Statistical tests were performed to yield C-statistics for associations between these parameters and eight “never event” complications: MRSA, C. difficile, and surgical site infections, mediastinitis after CABG, catheter-associated vascular and urinary tract infections, post-operative pneumonia, and decubitus ulcers.

Including the hospital as well as patient variables, C-statistics for all eight complications exceeded 0.75, indicating that the variables were significantly associated with rates of these events.

Removing the hospital variables from the equations decreased the C-statistic values, but for six of the eight complications they remained above 0.65, suggesting that patient and procedural factors remained important influences on complication rates.

Only mediastinitis after CABG surgery and catheter-associated urinary tract infections had C-statistics below that cutoff when hospital variables were removed, the researchers found. They noted that the limited data in the claims records meant that some unmeasured patient and procedural factors could still have influenced risks of these complications as well.

For each of the eight complications, certain patient factors were associated with substantially increased risks.

Older age was particularly common in this regard, as were malnutrition and weight loss and chronic kidney failure. Odds ratios ranged from 1.8 for emergency admission as a risk factor for C. difficile enterocolitis to 16.4 for malnutrition and weight loss as a predictor of intravascular device infection.

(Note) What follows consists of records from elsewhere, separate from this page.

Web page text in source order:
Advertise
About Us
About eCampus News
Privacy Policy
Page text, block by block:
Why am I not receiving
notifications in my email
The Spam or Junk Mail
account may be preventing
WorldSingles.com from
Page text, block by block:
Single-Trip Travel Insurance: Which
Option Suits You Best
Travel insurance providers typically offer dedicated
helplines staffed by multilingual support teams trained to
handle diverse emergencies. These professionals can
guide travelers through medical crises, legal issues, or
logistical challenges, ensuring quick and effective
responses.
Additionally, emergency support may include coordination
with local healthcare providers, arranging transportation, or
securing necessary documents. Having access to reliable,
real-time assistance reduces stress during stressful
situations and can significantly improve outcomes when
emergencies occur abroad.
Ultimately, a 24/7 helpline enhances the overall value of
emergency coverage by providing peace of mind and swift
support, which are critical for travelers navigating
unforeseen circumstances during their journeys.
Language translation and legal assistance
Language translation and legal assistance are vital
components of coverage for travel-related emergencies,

Aortofemoral bypass procedures increased the risk of five complications — C. difficile and MRSA infections, post-operative pneumonia, intravascular device infections, and decubitus ulcers — with odds ratios ranging from 2.3 to 11.9 compared with abdominal hysterectomy.

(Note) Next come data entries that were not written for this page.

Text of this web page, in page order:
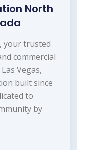
North
your trusted
commercial
Vegas,
built since
to
by
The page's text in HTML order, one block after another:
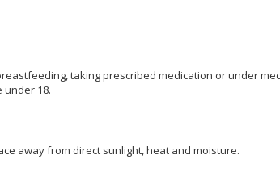
taking prescribed medication or under
under 18.
away from direct sunlight, heat and moisture.
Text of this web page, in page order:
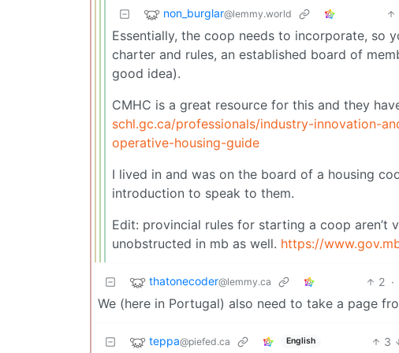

That the inclusion of hospital variables increased the C-statistic values “supports the contention that achievable improvements in quality of care can reduce the incidence of these complications,” Fry and colleagues emphasized. “Creating financial incentives to reward hospitals with better outcomes is good public policy.”

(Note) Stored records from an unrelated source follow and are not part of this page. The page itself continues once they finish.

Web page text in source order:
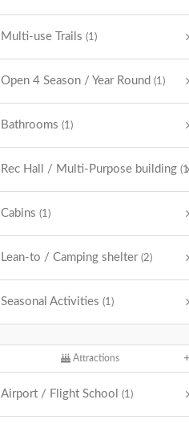
Multi-use Trails (1)
Open 4 Season / Year Round (1)
Bathrooms (1)
Rec Hall / Multi-Purpose building
Cabins (1)
Lean-to / Camping shelter (2)
Seasonal Activities (1)
Attractions
Airport / Flight School (1)

But flat denial of reimbursement for such complications is not the way to go about it, they argued, calling it “counterproductive.”

“Most hospital-acquired complications cannot be eliminated entirely by adherence to current best practices,” they wrote. “To recognize this fact, payment to cover the cost of caring for potentially avoidable complications should be based on empirically derived rates and costs of complications for providers who deliver documented high-quality care.”

In particular, Fry and colleagues advocated what they called “risk-adjusted warranties” that take account of providers’ degree of control over complications in determining financial rewards and penalties.

Under this system, providers would receive a warranty payment to cover costs of treating theoretically preventable complications that, statistically, are bound to occur even with the best-quality care. The amount would be calculated by multiplying the probability that a complication will occur with high-quality care by the predicted average cost of treating it.

Providers would then be responsible for the costs associated with all such complications that occur, Fry and colleagues explained.

Such a system would eliminate the financial incentives for “cherry-picking” patients, they contended. “Properly calibrated risk-adjusted warranties will not create financial incentives to deny care to high-risk patients and to specialize in low-risk procedures.”

In an invited critique accompanying the report, Jana B.A. MacLeod, MD, of Emory University in Atlanta, agreed that risk adjustment is a better approach than the one taken by the Medicare system.

“This study provides an evidence base to discuss whether unconditional preventability of complications, even in the environment of evidence-based treatment guidelines, actually exists,” MacLeod wrote.

“In our attempt to eliminate the avoidable, we cannot allow the public and private health care funding groups to punish us for the inescapable.”